First he extols the virtues of living wills, or a proposed new obligation on all banks to have detailed, practical plans to hive off their retail operations in a crisis. The aim of such measures is to prove to the world that only those retail bits – which look after the vital interests of households and businesses – would be bailed out by the state in a crisis.

The hope would be that banks’ more speculative activities – their investment banking operations in the main – would be seen by their creditors as inherently more risky. And that these creditors would have a powerful motive to prevent those banks taking dangerous risks.

Which is good in theory. Except that if a Goldman Sachs or a Barclays Capital went kaput today, it is inconceivable that it would not cause horrific contagion, both to other financial institutions and to the economy (if for example asset prices collapsed or the rug was pulled from under important non-financial companies).

So unless and until these investment banks can be massively shrunk in respect of size and scope, there would probably still be state protection for the more speculative activities of universal banks such as Barclays or Royal Bank of Scotland.

So Myners and the British government also favour some kind of Obama-style insurance fee to be paid by banks, such that the costs of any bailout would be met by bank and their owners, not by taxpayers.

But there’s a problem with creating a blanket insurance scheme of that sort: it would provide an unwelcome new incentive to unscrupulous banks and bankers to take crazy risks in pursuit of short-term profits and bonuses; if the bankers’ bets went wrong, the insurance scheme would pick up the tab.

In other words, bank insurance schemes re-import to the banking system more-or-less the same moral hazard problems as the free insurance that has been provided by taxpayers (without our assent or knowledge) to too-big-to-fail institutions such as Royal Bank and HBOS.

And, by the way, the Bank of England has demonstrated the financial benefit of that free insurance to big banks: over an extended period, they were able to borrow more cheaply than smaller banks perceived by creditors not as inherently more likely to fail, but as less likely to be bailed out by taxpayers were they to get into trouble.

As for what the former fund manager Myners has to say about how shareholders can become more diligent and wise stewards of companies, here he makes a point that was largely ignored in the recent furore over Kraft’s takeover of Cadbury – which is that it is the acquirer of a company and that bidding company’s owners that are more often damaged by a takeover than the target company.

Think RBS and the rump of ABN, which RBS bought in the autumn of 2007. RBS and its shareholders were seriously poisoned by the deal.
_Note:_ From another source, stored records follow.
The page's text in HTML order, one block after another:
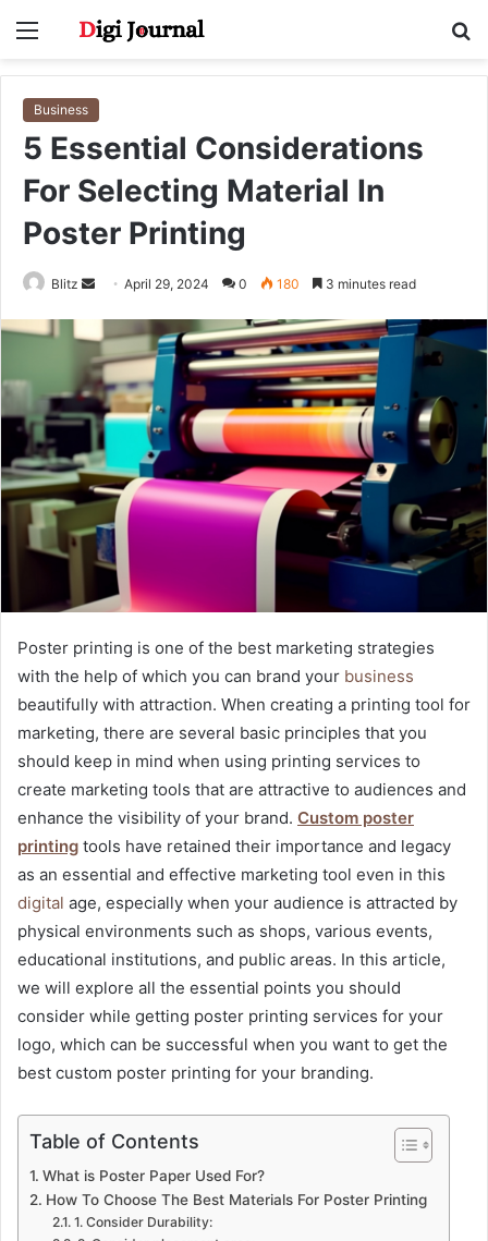
Menu
Business
5 Essential Considerations
For Selecting Material In
Poster Printing
Blitz
Send
email
April 29, 2024 0 180 3 minutes read
Poster printing is one of the best marketing strategies
with the help of which you can brand your business
beautifully with attraction. When creating a printing tool for
marketing, there are several basic principles that you
should keep in mind when using printing services to
create marketing tools that are attractive to audiences and
enhance the visibility of your brand. Custom poster
printing tools have retained their importance and legacy
as an essential and effective marketing tool even in this
digital age, especially when your audience is attracted by
physical environments such as shops, various events,
educational institutions, and public areas. In this article,
we will explore all the essential points you should
consider while getting poster printing services for your
logo, which can be successful when you want to get the
best custom poster printing for your branding.
Table of Contents
What is Poster Paper Used For?
How To Choose The Best Materials For Poster Printing
1. Consider Durability:
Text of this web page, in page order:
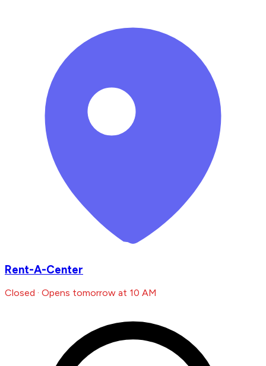
Rent-A-Center
Closed · Opens tomorrow at 10 AM
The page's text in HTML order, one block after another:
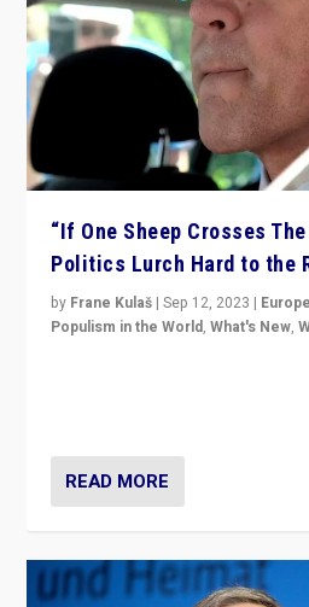
“If One Sheep Crosses
Politics Lurch Hard to the
by Frane Kulaš |Sep 12, 2023 |
Populism in the World,What's New,
READ MORE
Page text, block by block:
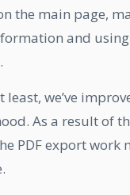
the main page,
and using
least, we’ve
As a result of
PDF export work
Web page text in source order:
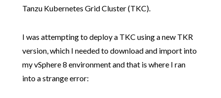
Tanzu Kubernetes Grid Cluster (TKC).
I was attempting to deploy a TKC using a new TKR
version, which I needed to download and import into
my vSphere 8 environment and that is where I ran
into a strange error:
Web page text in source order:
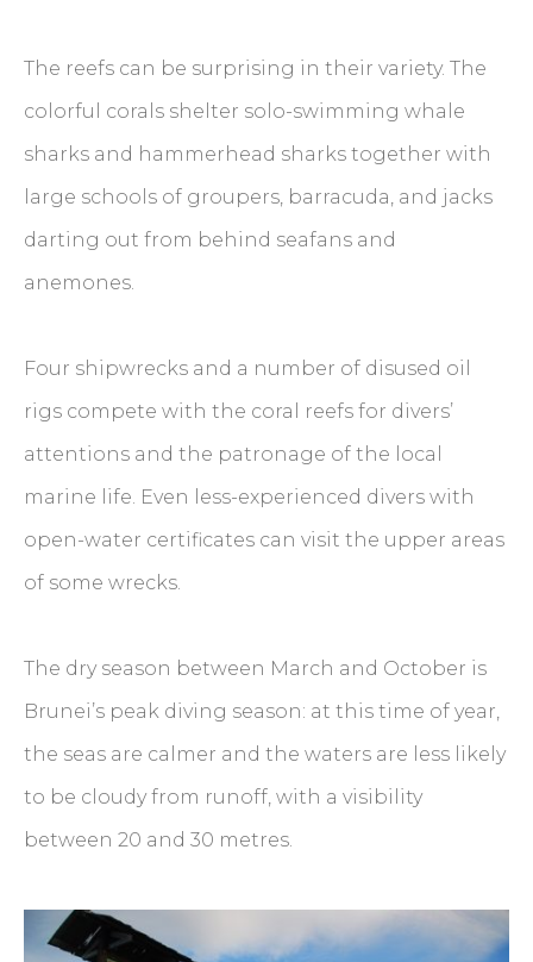
The reefs can be surprising in their variety. The
colorful corals shelter solo-swimming whale
sharks and hammerhead sharks together with
large schools of groupers, barracuda, and jacks
darting out from behind seafans and
anemones.
Four shipwrecks and a number of disused oil
rigs compete with the coral reefs for divers’
attentions and the patronage of the local
marine life. Even less-experienced divers with
open-water certificates can visit the upper areas
of some wrecks.
The dry season between March and October is
Brunei’s peak diving season: at this time of year,
the seas are calmer and the waters are less likely
to be cloudy from runoff, with a visibility
between 20 and 30 metres.
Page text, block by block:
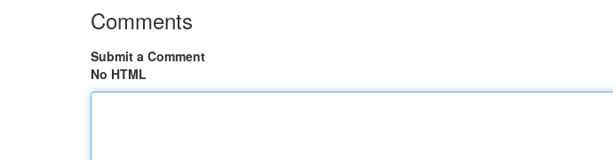
Comments
Submit a Comment
No HTML
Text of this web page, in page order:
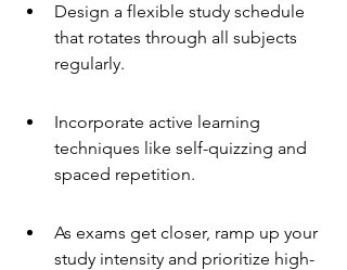
Design a flexible study schedule
that rotates through all subjects
regularly.
Incorporate active learning
techniques like self-quizzing and
spaced repetition.
As exams get closer, ramp up your
study intensity and prioritize high-
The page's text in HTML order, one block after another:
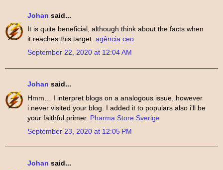
Johan said...
It is quite beneficial, although think about the facts when
it reaches this target. agência ceo
September 22, 2020 at 12:04 AM
Johan said...
Hmm… I interpret blogs on a analogous issue, however
i never visited your blog. I added it to populars also i’ll be
your faithful primer. Pharma Store Sverige
September 23, 2020 at 12:05 PM
Johan said...
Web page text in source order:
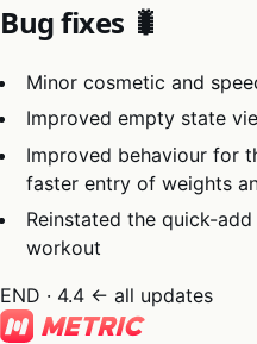
Bug fixes 🐛
Minor cosmetic and
Improved empty state
Improved behaviour for
faster entry of weights
Reinstated the quick-
workout
END · 4.4 ← all updates
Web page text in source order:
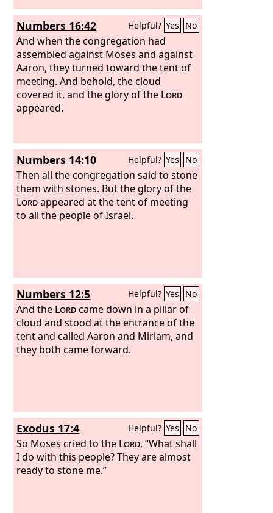
Numbers 16:42 Helpful? Yes No
And when the congregation had
assembled against Moses and against
Aaron, they turned toward the tent of
meeting. And behold, the cloud
covered it, and the glory of the Lord
appeared.
Numbers 14:10 Helpful? Yes No
Then all the congregation said to stone
them with stones. But the glory of the
Lordappeared at the tent of meeting
to all the people of Israel.
Numbers 12:5 Helpful? Yes No
And the Lordcame down in a pillar of
cloud and stood at the entrance of the
tent and called Aaron and Miriam, and
they both came forward.
Exodus 17:4 Helpful? Yes No
So Moses cried to the Lord, “What shall
I do with this people? They are almost
ready to stone me.”
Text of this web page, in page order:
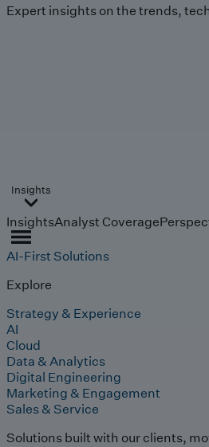
Expert insights on the trends,
Insights
InsightsAnalyst Coverage
AI-First Solutions
Explore
Strategy & Experience
AI
Cloud
Data & Analytics
Digital Engineering
Marketing & Engagement
Sales & Service
Solutions built with our clients,
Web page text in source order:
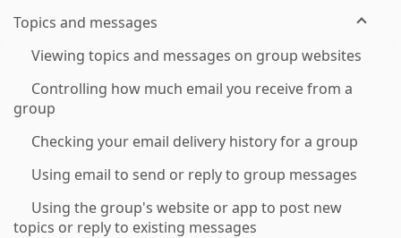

ABN and its owners should forever be profoundly grateful that RBS’s board put aspiration for global domination ahead of commercial common sense.

Here’s the relevant nannyng point: Britain’s code on takeovers and mergers was created primarily to give protection to shareholders in the biddee not the bidder.

It is designed to ensure that a biddee’s shareholders are not prevented from entertaining a full and proper takeover offer by the selfishness of blocs of minority shareholders or the fear of the biddee’s management that they’d be out of a job were the deal to go through.

But if in the end it is the bidder which suffers more often than not – through having paid too much in an acquisition or through having bitten of way more than can be chewed and digested – perhaps it is shareholders in the bidding company which deserve a bit more protection.

This of course will be at the forefront of the minds of the Prudential shareholders today, as they agonise over whether to support the Pru management’s record-breaking $35.5bn offer to buy AIA.